ABOUT THIS TASK - Reproduce every line of the material below exactly. No pictures belong in the copy.

MATERIAL PROVIDED -
***

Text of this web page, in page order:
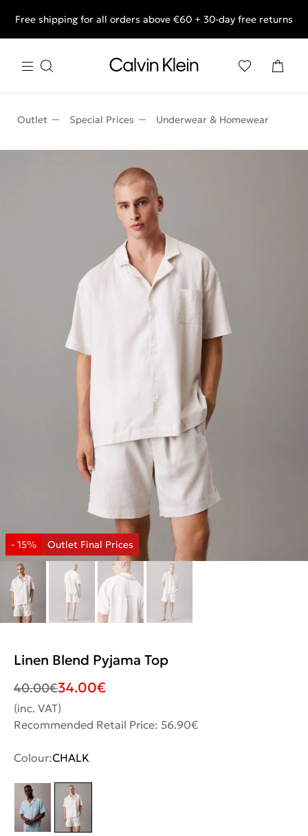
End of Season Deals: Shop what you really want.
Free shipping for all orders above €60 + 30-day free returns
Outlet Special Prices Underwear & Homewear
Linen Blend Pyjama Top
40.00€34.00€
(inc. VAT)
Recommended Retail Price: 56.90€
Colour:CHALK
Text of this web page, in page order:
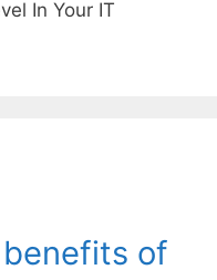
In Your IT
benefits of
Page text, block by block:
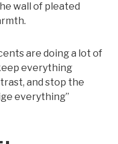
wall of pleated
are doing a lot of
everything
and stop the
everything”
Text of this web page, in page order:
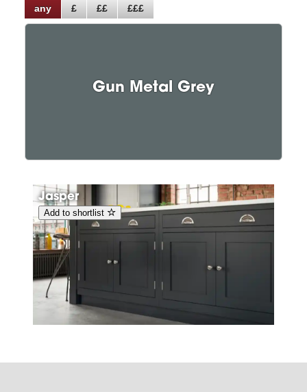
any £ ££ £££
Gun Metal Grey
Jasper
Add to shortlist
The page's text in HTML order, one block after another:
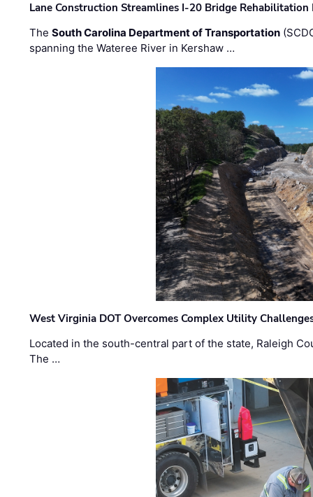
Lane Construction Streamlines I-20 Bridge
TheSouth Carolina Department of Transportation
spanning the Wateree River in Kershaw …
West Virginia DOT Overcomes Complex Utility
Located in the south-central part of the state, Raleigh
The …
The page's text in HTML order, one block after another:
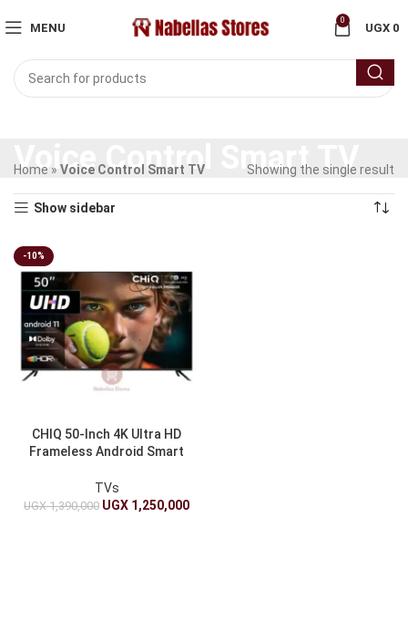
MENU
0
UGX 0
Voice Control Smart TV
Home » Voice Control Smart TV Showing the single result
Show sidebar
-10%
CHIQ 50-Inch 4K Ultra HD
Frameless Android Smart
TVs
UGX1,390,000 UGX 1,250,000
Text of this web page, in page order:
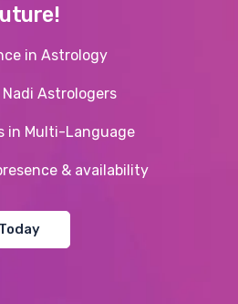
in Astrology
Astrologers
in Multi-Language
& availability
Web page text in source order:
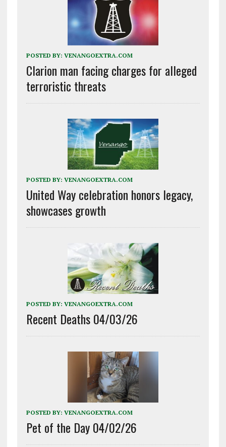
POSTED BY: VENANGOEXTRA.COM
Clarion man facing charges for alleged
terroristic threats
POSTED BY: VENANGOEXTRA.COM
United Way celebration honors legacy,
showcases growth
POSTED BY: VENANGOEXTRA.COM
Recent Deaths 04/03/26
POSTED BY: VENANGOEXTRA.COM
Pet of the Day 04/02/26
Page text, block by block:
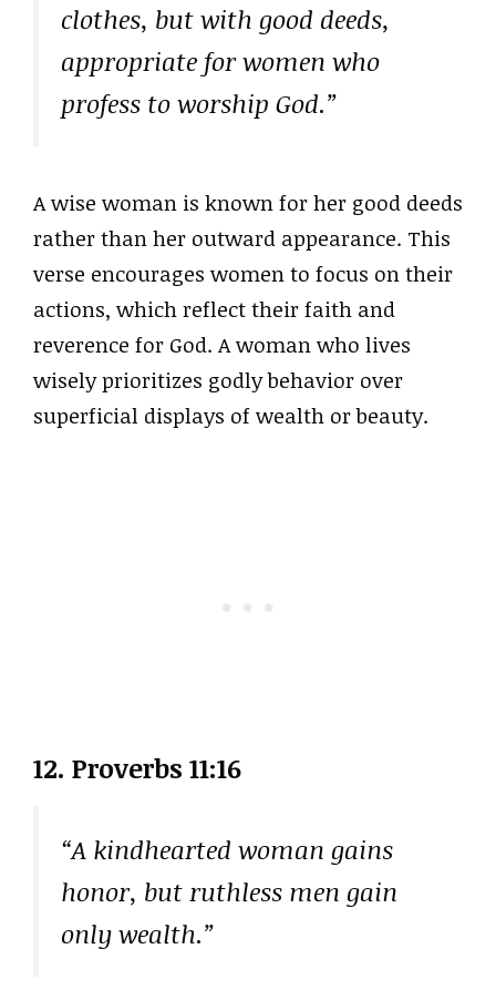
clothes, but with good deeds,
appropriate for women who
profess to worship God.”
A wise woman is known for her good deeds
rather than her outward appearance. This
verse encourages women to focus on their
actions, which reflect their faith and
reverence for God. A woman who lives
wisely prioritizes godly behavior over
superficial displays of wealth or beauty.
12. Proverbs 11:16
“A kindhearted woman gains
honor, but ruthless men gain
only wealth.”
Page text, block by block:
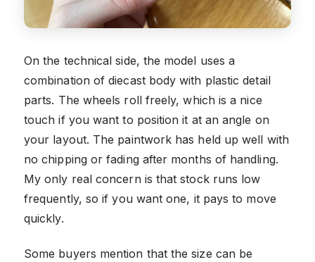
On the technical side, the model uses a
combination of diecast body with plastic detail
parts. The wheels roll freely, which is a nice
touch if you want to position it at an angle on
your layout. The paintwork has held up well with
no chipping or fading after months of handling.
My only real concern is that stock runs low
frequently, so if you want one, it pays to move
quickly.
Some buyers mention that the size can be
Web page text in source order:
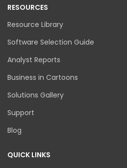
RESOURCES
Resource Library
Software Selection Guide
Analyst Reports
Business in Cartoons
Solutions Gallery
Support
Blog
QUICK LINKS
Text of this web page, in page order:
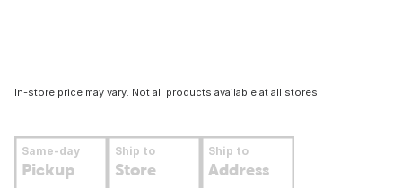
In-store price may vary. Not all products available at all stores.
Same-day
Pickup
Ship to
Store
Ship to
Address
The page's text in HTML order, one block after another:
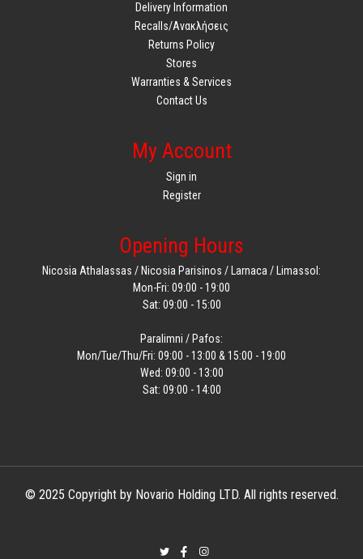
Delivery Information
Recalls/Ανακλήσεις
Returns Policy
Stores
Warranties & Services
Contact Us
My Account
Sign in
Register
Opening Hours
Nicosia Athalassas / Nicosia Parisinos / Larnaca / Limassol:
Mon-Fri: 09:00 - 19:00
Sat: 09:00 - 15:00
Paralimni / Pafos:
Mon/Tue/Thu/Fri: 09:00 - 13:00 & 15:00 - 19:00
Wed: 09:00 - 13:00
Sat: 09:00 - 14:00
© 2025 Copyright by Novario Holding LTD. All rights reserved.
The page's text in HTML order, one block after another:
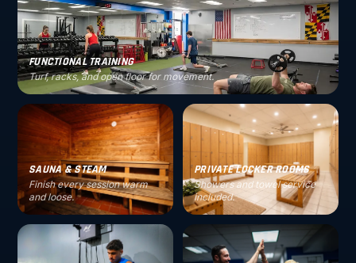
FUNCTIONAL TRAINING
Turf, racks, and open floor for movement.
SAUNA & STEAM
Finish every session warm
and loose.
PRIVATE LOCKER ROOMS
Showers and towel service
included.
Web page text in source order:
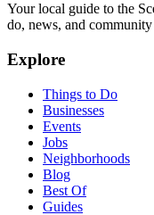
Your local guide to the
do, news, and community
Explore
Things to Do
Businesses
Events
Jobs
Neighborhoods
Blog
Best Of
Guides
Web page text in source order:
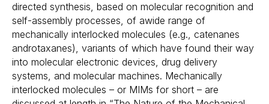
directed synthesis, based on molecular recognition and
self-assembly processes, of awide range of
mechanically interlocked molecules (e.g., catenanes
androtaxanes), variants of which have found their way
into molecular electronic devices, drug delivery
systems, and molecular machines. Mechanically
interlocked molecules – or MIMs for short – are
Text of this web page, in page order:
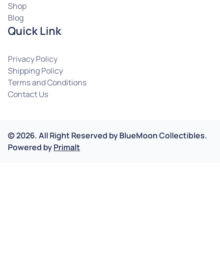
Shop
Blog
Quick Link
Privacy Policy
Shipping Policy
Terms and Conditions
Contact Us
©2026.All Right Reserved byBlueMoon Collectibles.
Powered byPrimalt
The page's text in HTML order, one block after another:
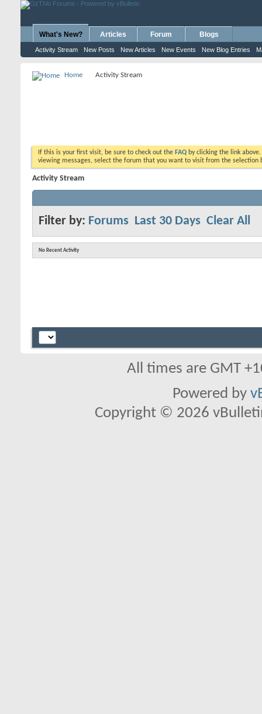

***

EXERCISE OUTPUT -
Text of this web page, in page order:
End of Season Deals: Shop what you really want.
Free shipping for all orders above €60 + 30-day free returns
Outlet Special Prices Underwear & Homewear
Linen Blend Pyjama Top
40.00€34.00€
(inc. VAT)
Recommended Retail Price: 56.90€
Colour:CHALK
Text of this web page, in page order:
In Your IT
benefits of
Page text, block by block:
wall of pleated
are doing a lot of
everything
and stop the
everything”
Text of this web page, in page order:
any £ ££ £££
Gun Metal Grey
Jasper
Add to shortlist
The page's text in HTML order, one block after another:
Lane Construction Streamlines I-20 Bridge
TheSouth Carolina Department of Transportation
spanning the Wateree River in Kershaw …
West Virginia DOT Overcomes Complex Utility
Located in the south-central part of the state, Raleigh
The …
The page's text in HTML order, one block after another:
MENU
0
UGX 0
Voice Control Smart TV
Home » Voice Control Smart TV Showing the single result
Show sidebar
-10%
CHIQ 50-Inch 4K Ultra HD
Frameless Android Smart
TVs
UGX1,390,000 UGX 1,250,000
Text of this web page, in page order:
in Astrology
Astrologers
in Multi-Language
& availability
Web page text in source order:
POSTED BY: VENANGOEXTRA.COM
Clarion man facing charges for alleged
terroristic threats
POSTED BY: VENANGOEXTRA.COM
United Way celebration honors legacy,
showcases growth
POSTED BY: VENANGOEXTRA.COM
Recent Deaths 04/03/26
POSTED BY: VENANGOEXTRA.COM
Pet of the Day 04/02/26
Page text, block by block:
clothes, but with good deeds,
appropriate for women who
profess to worship God.”
A wise woman is known for her good deeds
rather than her outward appearance. This
verse encourages women to focus on their
actions, which reflect their faith and
reverence for God. A woman who lives
wisely prioritizes godly behavior over
superficial displays of wealth or beauty.
12. Proverbs 11:16
“A kindhearted woman gains
honor, but ruthless men gain
only wealth.”
Page text, block by block:
On the technical side, the model uses a
combination of diecast body with plastic detail
parts. The wheels roll freely, which is a nice
touch if you want to position it at an angle on
your layout. The paintwork has held up well with
no chipping or fading after months of handling.
My only real concern is that stock runs low
frequently, so if you want one, it pays to move
quickly.
Some buyers mention that the size can be
Web page text in source order:
RESOURCES
Resource Library
Software Selection Guide
Analyst Reports
Business in Cartoons
Solutions Gallery
Support
Blog
QUICK LINKS
Text of this web page, in page order:
In-store price may vary. Not all products available at all stores.
Same-day
Pickup
Ship to
Store
Ship to
Address
The page's text in HTML order, one block after another:
Delivery Information
Recalls/Ανακλήσεις
Returns Policy
Stores
Warranties & Services
Contact Us
My Account
Sign in
Register
Opening Hours
Nicosia Athalassas / Nicosia Parisinos / Larnaca / Limassol:
Mon-Fri: 09:00 - 19:00
Sat: 09:00 - 15:00
Paralimni / Pafos:
Mon/Tue/Thu/Fri: 09:00 - 13:00 & 15:00 - 19:00
Wed: 09:00 - 13:00
Sat: 09:00 - 14:00
© 2025 Copyright by Novario Holding LTD. All rights reserved.
The page's text in HTML order, one block after another:
FUNCTIONAL TRAINING
Turf, racks, and open floor for movement.
SAUNA & STEAM
Finish every session warm
and loose.
PRIVATE LOCKER ROOMS
Showers and towel service
included.
Web page text in source order:
Your local guide to the
do, news, and community
Explore
Things to Do
Businesses
Events
Jobs
Neighborhoods
Blog
Best Of
Guides
Web page text in source order:
directed synthesis, based on molecular recognition and
self-assembly processes, of awide range of
mechanically interlocked molecules (e.g., catenanes
androtaxanes), variants of which have found their way
into molecular electronic devices, drug delivery
systems, and molecular machines. Mechanically
interlocked molecules – or MIMs for short – are
Text of this web page, in page order:
Shop
Blog
Quick Link
Privacy Policy
Shipping Policy
Terms and Conditions
Contact Us
©2026.All Right Reserved byBlueMoon Collectibles.
Powered byPrimalt
The page's text in HTML order, one block after another:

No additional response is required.